**PROBLEM REQUIREMENTS:**
Nothing should appear in the answer except the lines below from the line containing "Condiciones de uso" through the line containing "Choisir sa tenue avec", copied exactly, with pictures left out.
"""
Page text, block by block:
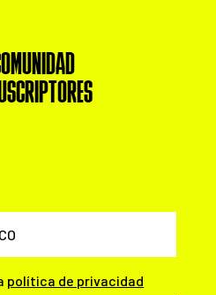
política de privacidad
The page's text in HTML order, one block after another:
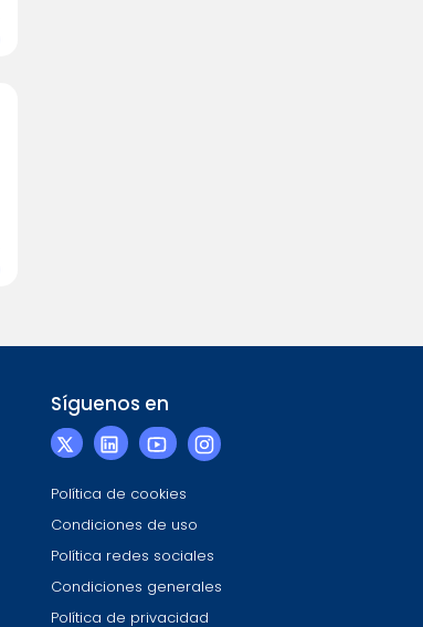
Síguenos en
Política de cookies
Condiciones de uso
Política redes sociales
Condiciones generales
Política de privacidad
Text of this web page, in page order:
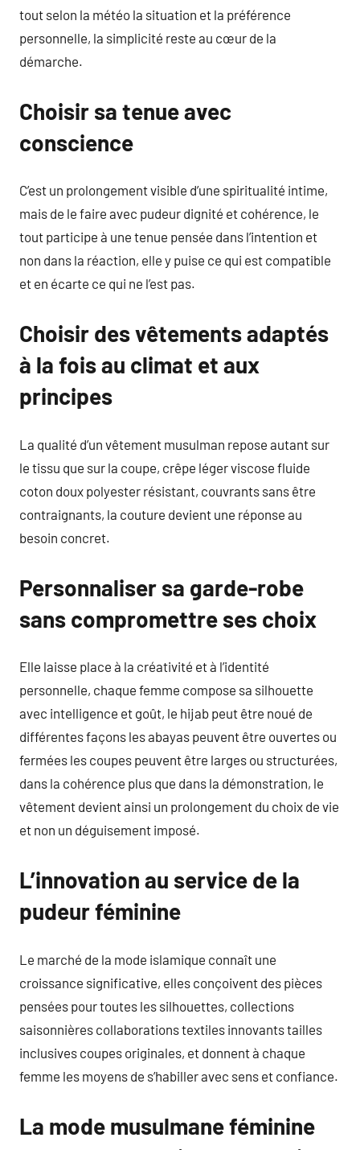
tout selon la météo la situation et la préférence
personnelle, la simplicité reste au cœur de la
démarche.
Choisir sa tenue avec
conscience
C’est un prolongement visible d’une spiritualité intime,
mais de le faire avec pudeur dignité et cohérence, le
tout participe à une tenue pensée dans l’intention et
non dans la réaction, elle y puise ce qui est compatible
et en écarte ce qui ne l’est pas.
Choisir des vêtements adaptés
à la fois au climat et aux
principes
La qualité d’un vêtement musulman repose autant sur
le tissu que sur la coupe, crêpe léger viscose fluide
coton doux polyester résistant, couvrants sans être
contraignants, la couture devient une réponse au
besoin concret.
Personnaliser sa garde-robe
sans compromettre ses choix
Elle laisse place à la créativité et à l’identité
personnelle, chaque femme compose sa silhouette
avec intelligence et goût, le hijab peut être noué de
différentes façons les abayas peuvent être ouvertes ou
fermées les coupes peuvent être larges ou structurées,
dans la cohérence plus que dans la démonstration, le
vêtement devient ainsi un prolongement du choix de vie
et non un déguisement imposé.
L’innovation au service de la
pudeur féminine
Le marché de la mode islamique connaît une
croissance significative, elles conçoivent des pièces
pensées pour toutes les silhouettes, collections
saisonnières collaborations textiles innovants tailles
inclusives coupes originales, et donnent à chaque
femme les moyens de s’habiller avec sens et confiance.
La mode musulmane féminine
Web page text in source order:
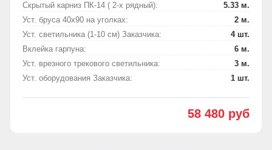
Скрытый карниз ПК-14 ( 2-х рядный):
5.33 м.
Уст. бруса 40х90 на уголках:
2 м.
Уст. светильника (1-10 см) Заказчика:
4 шт.
Вклейка гарпуна:
6 м.
Уст. врезного трекового светильника:
3 м.
Уст. оборудования Заказчика:
1 шт.
58 480 руб
"""
**WRITTEN SOLUTION:**
Condiciones de uso
Política redes sociales
Condiciones generales
Política de privacidad
Text of this web page, in page order:
tout selon la météo la situation et la préférence
personnelle, la simplicité reste au cœur de la
démarche.
Choisir sa tenue avec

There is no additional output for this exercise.